--- GIVEN DATA ---

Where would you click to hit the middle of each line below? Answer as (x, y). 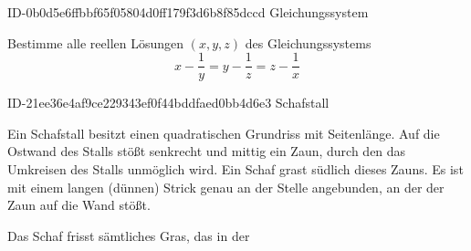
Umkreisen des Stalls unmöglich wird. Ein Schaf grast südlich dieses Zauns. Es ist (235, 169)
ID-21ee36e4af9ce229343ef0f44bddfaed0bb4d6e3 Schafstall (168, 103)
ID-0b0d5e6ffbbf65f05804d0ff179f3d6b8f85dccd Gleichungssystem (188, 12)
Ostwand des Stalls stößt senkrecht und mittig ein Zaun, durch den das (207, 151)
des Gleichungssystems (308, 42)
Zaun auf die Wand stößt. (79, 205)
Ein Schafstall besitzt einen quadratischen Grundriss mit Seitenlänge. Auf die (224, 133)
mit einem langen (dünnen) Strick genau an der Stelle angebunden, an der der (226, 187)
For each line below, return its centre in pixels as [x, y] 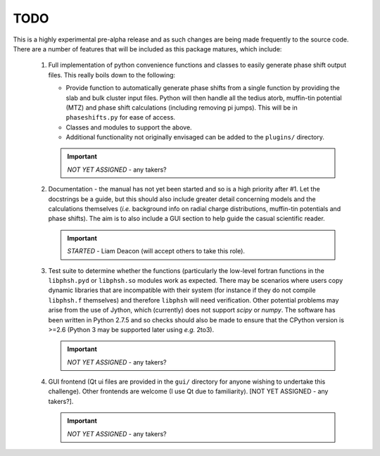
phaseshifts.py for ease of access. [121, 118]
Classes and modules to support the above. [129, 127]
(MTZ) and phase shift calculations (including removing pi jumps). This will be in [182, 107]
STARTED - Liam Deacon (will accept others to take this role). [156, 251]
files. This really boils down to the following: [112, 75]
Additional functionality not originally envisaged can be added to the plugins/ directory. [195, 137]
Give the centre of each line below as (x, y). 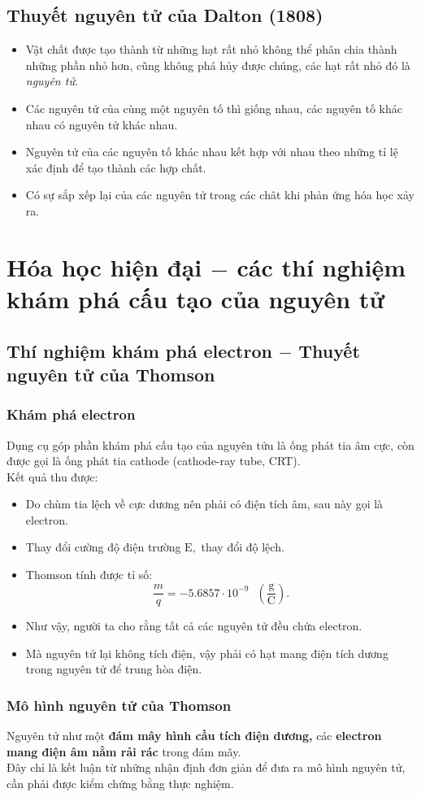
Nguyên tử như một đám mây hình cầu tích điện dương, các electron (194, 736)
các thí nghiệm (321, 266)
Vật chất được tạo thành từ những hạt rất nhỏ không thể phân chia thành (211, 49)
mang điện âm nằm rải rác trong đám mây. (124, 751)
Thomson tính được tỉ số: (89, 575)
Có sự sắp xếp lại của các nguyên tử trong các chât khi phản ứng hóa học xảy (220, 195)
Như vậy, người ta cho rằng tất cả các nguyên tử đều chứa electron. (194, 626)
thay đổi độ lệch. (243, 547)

---
--- GIVEN DATA ---

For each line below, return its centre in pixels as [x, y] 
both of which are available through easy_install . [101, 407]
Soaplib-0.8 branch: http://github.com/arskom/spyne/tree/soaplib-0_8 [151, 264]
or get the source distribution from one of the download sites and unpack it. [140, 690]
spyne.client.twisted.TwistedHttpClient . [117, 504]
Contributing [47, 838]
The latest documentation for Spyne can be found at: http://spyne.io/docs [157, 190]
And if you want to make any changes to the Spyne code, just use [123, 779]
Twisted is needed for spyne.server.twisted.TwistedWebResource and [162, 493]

---
--- GIVEN DATA ---

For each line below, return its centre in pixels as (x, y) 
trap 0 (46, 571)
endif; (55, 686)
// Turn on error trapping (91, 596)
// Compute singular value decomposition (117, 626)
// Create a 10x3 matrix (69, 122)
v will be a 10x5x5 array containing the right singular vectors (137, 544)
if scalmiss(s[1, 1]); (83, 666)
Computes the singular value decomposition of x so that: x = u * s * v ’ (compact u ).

---

→ ASSIGNMENT
From the entries above, restate word for word the lines from the line containing "http://github.com/arskom/spyne/tree/soaplib-0_8 [151, 264]" to the line containing "Twisted is needed", both ends included, and nothing more.

→ OUTPUT BELOW
Soaplib-0.8 branch: http://github.com/arskom/spyne/tree/soaplib-0_8 [151, 264]
or get the source distribution from one of the download sites and unpack it. [140, 690]
spyne.client.twisted.TwistedHttpClient . [117, 504]
Contributing [47, 838]
The latest documentation for Spyne can be found at: http://spyne.io/docs [157, 190]
And if you want to make any changes to the Spyne code, just use [123, 779]
Twisted is needed for spyne.server.twisted.TwistedWebResource and [162, 493]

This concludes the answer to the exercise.